--- START ---

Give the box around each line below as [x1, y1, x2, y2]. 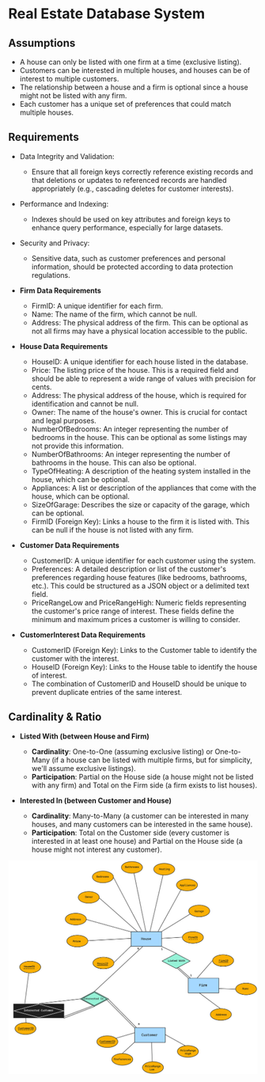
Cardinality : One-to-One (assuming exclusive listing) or [31, 746, 214, 756]
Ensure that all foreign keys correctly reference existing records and [31, 167, 253, 177]
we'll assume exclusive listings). [31, 763, 136, 773]
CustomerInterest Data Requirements [19, 630, 146, 640]
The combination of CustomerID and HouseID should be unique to [31, 678, 248, 689]
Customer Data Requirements [19, 540, 120, 550]
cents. [31, 382, 52, 392]
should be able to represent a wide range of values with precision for [31, 374, 256, 383]
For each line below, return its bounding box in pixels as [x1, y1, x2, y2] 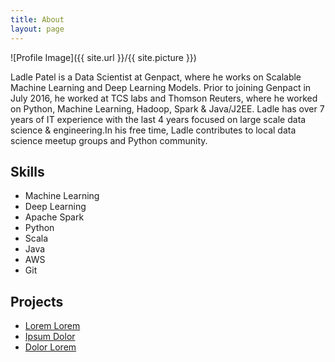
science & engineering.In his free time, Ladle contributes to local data [10, 124, 297, 136]
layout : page [10, 24, 65, 34]
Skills [10, 163, 45, 180]
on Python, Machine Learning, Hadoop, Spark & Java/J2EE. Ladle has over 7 [10, 102, 325, 115]
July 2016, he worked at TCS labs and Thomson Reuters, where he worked [10, 92, 318, 104]
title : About [10, 14, 65, 25]
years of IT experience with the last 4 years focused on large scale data [10, 113, 307, 125]
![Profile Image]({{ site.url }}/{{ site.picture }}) [10, 51, 197, 63]
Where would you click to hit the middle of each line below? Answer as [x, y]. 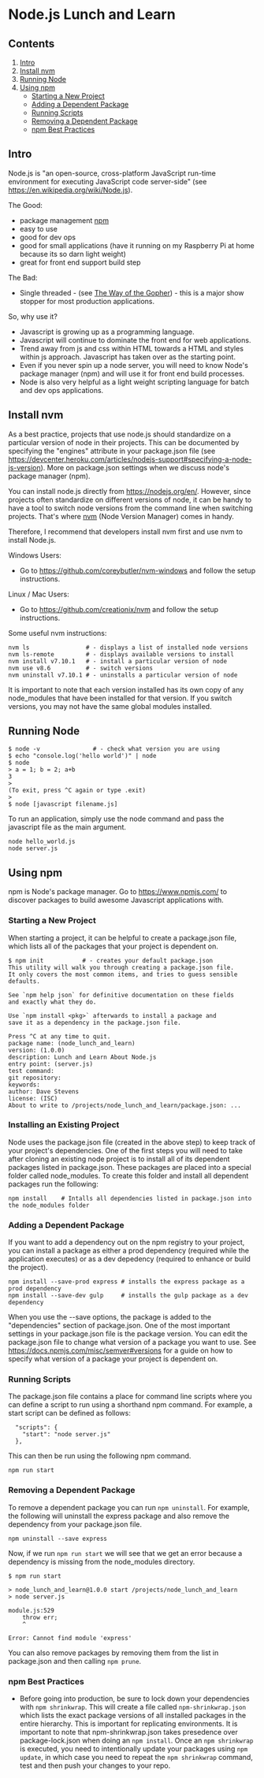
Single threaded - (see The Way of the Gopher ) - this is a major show [132, 292]
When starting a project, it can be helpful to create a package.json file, [123, 937]
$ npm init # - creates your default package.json [111, 960]
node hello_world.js [42, 842]
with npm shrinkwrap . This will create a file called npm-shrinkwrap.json [133, 1707]
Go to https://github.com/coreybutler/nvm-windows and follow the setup [138, 570]
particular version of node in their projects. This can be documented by [124, 442]
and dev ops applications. [61, 390]
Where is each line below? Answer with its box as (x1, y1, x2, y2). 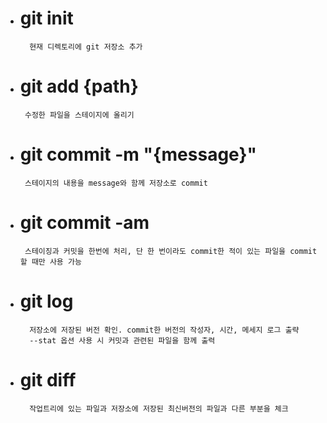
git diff (19, 368, 77, 391)
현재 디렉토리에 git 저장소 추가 (29, 42, 143, 52)
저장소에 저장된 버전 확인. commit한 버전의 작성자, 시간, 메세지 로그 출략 (29, 325, 300, 335)
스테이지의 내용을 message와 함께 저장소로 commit (24, 178, 208, 188)
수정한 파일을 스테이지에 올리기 (24, 110, 135, 120)
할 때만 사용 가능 (19, 257, 82, 267)
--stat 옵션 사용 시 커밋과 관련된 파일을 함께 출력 (29, 335, 216, 346)
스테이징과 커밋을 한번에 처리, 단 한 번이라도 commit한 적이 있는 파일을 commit (24, 246, 318, 256)
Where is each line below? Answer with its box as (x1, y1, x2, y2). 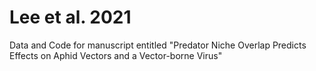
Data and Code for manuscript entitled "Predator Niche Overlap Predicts (9, 39, 307, 51)
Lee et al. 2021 (9, 6, 132, 29)
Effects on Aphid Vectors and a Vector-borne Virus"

--- END ---

**Exercise objective:** All the lines above are to be given again exactly as they read, with the pictures removed.

**Solution:**
Give the box around each line below as [x1, y1, x2, y2]. 
Cardinality : One-to-One (assuming exclusive listing) or [31, 746, 214, 756]
Ensure that all foreign keys correctly reference existing records and [31, 167, 253, 177]
we'll assume exclusive listings). [31, 763, 136, 773]
CustomerInterest Data Requirements [19, 630, 146, 640]
The combination of CustomerID and HouseID should be unique to [31, 678, 248, 689]
Customer Data Requirements [19, 540, 120, 550]
cents. [31, 382, 52, 392]
should be able to represent a wide range of values with precision for [31, 374, 256, 383]
For each line below, return its bounding box in pixels as [x1, y1, x2, y2] 
science & engineering.In his free time, Ladle contributes to local data [10, 124, 297, 136]
layout : page [10, 24, 65, 34]
Skills [10, 163, 45, 180]
on Python, Machine Learning, Hadoop, Spark & Java/J2EE. Ladle has over 7 [10, 102, 325, 115]
July 2016, he worked at TCS labs and Thomson Reuters, where he worked [10, 92, 318, 104]
title : About [10, 14, 65, 25]
years of IT experience with the last 4 years focused on large scale data [10, 113, 307, 125]
![Profile Image]({{ site.url }}/{{ site.picture }}) [10, 51, 197, 63]
Where would you click to hit the middle of each line below? Answer as [x, y]. 
Single threaded - (see The Way of the Gopher ) - this is a major show [132, 292]
When starting a project, it can be helpful to create a package.json file, [123, 937]
$ npm init # - creates your default package.json [111, 960]
node hello_world.js [42, 842]
with npm shrinkwrap . This will create a file called npm-shrinkwrap.json [133, 1707]
Go to https://github.com/coreybutler/nvm-windows and follow the setup [138, 570]
particular version of node in their projects. This can be documented by [124, 442]
and dev ops applications. [61, 390]
Where is each line below? Answer with its box as (x1, y1, x2, y2). 
git diff (19, 368, 77, 391)
현재 디렉토리에 git 저장소 추가 (29, 42, 143, 52)
저장소에 저장된 버전 확인. commit한 버전의 작성자, 시간, 메세지 로그 출략 (29, 325, 300, 335)
스테이지의 내용을 message와 함께 저장소로 commit (24, 178, 208, 188)
수정한 파일을 스테이지에 올리기 (24, 110, 135, 120)
할 때만 사용 가능 (19, 257, 82, 267)
--stat 옵션 사용 시 커밋과 관련된 파일을 함께 출력 (29, 335, 216, 346)
스테이징과 커밋을 한번에 처리, 단 한 번이라도 commit한 적이 있는 파일을 commit (24, 246, 318, 256)
Where is each line below? Answer with its box as (x1, y1, x2, y2). 
Data and Code for manuscript entitled "Predator Niche Overlap Predicts (9, 39, 307, 51)
Lee et al. 2021 (9, 6, 132, 29)
Effects on Aphid Vectors and a Vector-borne Virus"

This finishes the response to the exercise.